HOW TO COMPLETE THIS TASK:
From the first line below to the last, reproduce the material exactly and leave out the images.

DATA FOR REVIEW:
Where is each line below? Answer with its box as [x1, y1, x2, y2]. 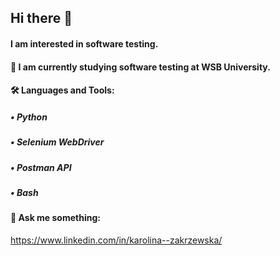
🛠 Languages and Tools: [10, 84, 115, 96]
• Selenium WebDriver [10, 136, 105, 148]
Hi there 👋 [10, 10, 73, 27]
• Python [10, 111, 48, 123]
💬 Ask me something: [10, 212, 101, 224]
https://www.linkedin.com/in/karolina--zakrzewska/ [10, 234, 223, 246]
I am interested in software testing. [10, 37, 159, 50]
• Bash [10, 186, 39, 198]
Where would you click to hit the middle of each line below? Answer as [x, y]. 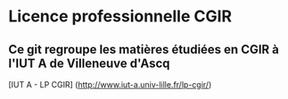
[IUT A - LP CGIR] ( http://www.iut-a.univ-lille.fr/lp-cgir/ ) [110, 85]
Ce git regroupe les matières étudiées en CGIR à [144, 49]
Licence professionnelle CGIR [120, 16]
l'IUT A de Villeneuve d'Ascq [89, 63]

SOLUTION FOR THIS PROBLEM:
Where is each line below? Answer with its box as [x1, y1, x2, y2]. 
🛠 Languages and Tools: [10, 84, 115, 96]
• Selenium WebDriver [10, 136, 105, 148]
Hi there 👋 [10, 10, 73, 27]
• Python [10, 111, 48, 123]
💬 Ask me something: [10, 212, 101, 224]
https://www.linkedin.com/in/karolina--zakrzewska/ [10, 234, 223, 246]
I am interested in software testing. [10, 37, 159, 50]
• Bash [10, 186, 39, 198]
Where would you click to hit the middle of each line below? Answer as [x, y]. 
[IUT A - LP CGIR] ( http://www.iut-a.univ-lille.fr/lp-cgir/ ) [110, 85]
Ce git regroupe les matières étudiées en CGIR à [144, 49]
Licence professionnelle CGIR [120, 16]
l'IUT A de Villeneuve d'Ascq [89, 63]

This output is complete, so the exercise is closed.